Question: If the first point of trisection of AB is \[\left( {t,2t} \right)\] and the ends A, B moves on x and...

Question

If the first point of trisection of AB is $\left( {t,2t} \right)$ and the ends A, B moves on x and y axis respectively, then locus of midpoint of AB is
A. $x = y$
B. $2x = y$
C. $4x = y$
D. $x = 4y$

Answer 1

Solution

Here, we will divide a line segment into three parts. Then by using the section formula and the given co-ordinates we will find the coordinates of the line segment. Then by equating the co-ordinates of P, we will find the locus of midpoint of AB.

Formula Used:
Section formula: $\left( {\dfrac{{m{x_2} + n{x_1}}}{{m + n}},\dfrac{{m{y_2} + n{y_1}}}{{m + n}}} \right)$ where $m:n$ is the ratio of a point dividing the line segment and $\left( {{x_1},{y_1}} \right)$ , $\left( {{x_2},{y_2}} \right)$ are the coordinates of the line segment.

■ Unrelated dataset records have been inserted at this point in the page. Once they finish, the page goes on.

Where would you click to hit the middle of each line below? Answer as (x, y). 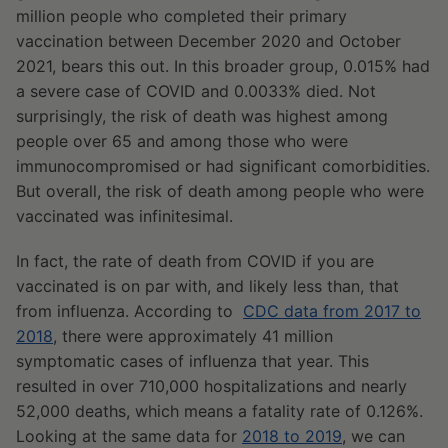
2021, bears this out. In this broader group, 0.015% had (223, 66)
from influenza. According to (129, 311)
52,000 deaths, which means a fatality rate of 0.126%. (219, 411)
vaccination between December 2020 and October (208, 41)
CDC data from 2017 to (332, 311)
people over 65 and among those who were (182, 141)
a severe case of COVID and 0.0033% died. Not (196, 91)
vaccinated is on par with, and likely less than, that (207, 286)

Complete step-by-step answer:
We will first draw the diagram based on the given information.

Let P and M be the points of Trisection of the line segment joining the points A $\left( {2h,0} \right)$ and B $\left( {0,2k} \right)$ such that P is nearer to A. Let P $\left( {t,2t} \right)$ and M $\left( {h,k} \right)$ be the co-ordinates of the points P and M.
Therefore, P divides the line segment in the ratio $1:2$ and Q divides the line segment in the ratio $2:1$ .
By using the section formula $\left( {\dfrac{{m{x_2} + n{x_1}}}{{m + n}},\dfrac{{m{y_2} + n{y_1}}}{{m + n}}} \right)$ , we get
$\Rightarrow$ Co-ordinates of P $= \left( {\dfrac{{1\left( 0 \right) + 2\left( {2h} \right)}}{{1 + 2}},\dfrac{{1\left( {2k} \right) + 2\left( 0 \right)}}{{1 + 2}}} \right)$
Multiplying the terms, we get
$\Rightarrow \left( {t,2t} \right) = \left( {\dfrac{{4h}}{3},\dfrac{{2k}}{3}} \right)$
$\Rightarrow \left( {\dfrac{{4h}}{3},\dfrac{{2k}}{3}} \right) = \left( {t,2t} \right)$
By comparing the co-ordinates of $x$ and $y$ , we get
$\Rightarrow \dfrac{{4h}}{3} = t$ and $\dfrac{{2k}}{3} = 2t$
$\Rightarrow 4h = 3t$ and $2k = 6t$
$\Rightarrow 4h = 3t$ and $k = 3t$
By substituting $k = 3t$ in $4h = 3t$ , we get
$4h = k$
So, by substituting the co-ordinates, we get
$\Rightarrow 4x = y$
Therefore, the locus of midpoint of AB is $4x = y$ and thus Option (C) is the correct answer.

Note: We know that trisection is the division of a line segment into three equal parts. Section formula is used to determine the co-ordinate of a point that divides a line segment joining two points into two parts such that their ratio of length is $m:n$ . The sectional formula can also be used to find the co-ordinate of a point that lies outside a circle.